Assignment:
If a line holds the word "Mercadona", copy it from the entries.

Items listed in a dataset:
┌──
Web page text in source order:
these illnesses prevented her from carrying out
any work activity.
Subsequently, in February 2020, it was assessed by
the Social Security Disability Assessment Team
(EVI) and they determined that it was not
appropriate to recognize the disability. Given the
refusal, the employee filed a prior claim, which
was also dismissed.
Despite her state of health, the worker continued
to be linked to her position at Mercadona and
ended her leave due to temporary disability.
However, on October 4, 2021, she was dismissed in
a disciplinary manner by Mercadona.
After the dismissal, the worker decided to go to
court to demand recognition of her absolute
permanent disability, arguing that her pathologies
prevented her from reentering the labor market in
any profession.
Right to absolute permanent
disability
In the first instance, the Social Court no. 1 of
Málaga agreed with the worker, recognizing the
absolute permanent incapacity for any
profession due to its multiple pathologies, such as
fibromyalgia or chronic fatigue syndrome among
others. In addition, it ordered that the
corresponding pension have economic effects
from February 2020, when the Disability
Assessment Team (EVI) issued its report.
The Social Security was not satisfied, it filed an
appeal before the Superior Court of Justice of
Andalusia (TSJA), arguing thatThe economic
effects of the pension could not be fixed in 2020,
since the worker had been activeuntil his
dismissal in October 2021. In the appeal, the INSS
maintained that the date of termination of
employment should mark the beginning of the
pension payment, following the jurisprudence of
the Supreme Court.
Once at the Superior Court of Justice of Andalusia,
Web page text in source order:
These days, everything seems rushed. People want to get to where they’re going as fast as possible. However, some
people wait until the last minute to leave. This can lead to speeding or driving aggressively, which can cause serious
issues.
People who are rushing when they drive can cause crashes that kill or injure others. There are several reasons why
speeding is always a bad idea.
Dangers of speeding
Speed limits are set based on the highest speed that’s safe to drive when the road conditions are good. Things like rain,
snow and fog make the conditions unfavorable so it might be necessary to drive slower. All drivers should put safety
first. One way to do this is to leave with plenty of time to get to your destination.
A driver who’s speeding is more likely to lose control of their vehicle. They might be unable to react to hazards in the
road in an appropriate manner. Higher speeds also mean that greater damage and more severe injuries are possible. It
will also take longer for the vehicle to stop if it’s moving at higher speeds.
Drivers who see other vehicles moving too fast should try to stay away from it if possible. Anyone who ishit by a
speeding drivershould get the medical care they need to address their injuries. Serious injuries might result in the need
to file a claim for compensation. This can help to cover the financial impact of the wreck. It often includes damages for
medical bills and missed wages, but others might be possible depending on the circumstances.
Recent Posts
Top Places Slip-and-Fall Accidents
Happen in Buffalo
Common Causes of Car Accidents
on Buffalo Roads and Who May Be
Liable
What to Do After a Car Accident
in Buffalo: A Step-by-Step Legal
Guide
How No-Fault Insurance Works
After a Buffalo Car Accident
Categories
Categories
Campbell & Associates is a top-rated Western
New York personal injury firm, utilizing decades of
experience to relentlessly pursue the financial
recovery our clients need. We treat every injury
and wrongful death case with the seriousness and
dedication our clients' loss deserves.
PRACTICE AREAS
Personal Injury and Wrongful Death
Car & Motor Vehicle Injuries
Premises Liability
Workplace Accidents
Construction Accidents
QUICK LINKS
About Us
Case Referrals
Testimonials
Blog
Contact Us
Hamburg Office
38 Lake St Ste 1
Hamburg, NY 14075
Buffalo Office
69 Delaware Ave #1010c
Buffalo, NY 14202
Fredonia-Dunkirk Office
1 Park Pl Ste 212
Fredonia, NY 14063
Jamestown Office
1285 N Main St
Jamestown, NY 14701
└──
Response box:
to be linked to her position at Mercadona and
a disciplinary manner by Mercadona.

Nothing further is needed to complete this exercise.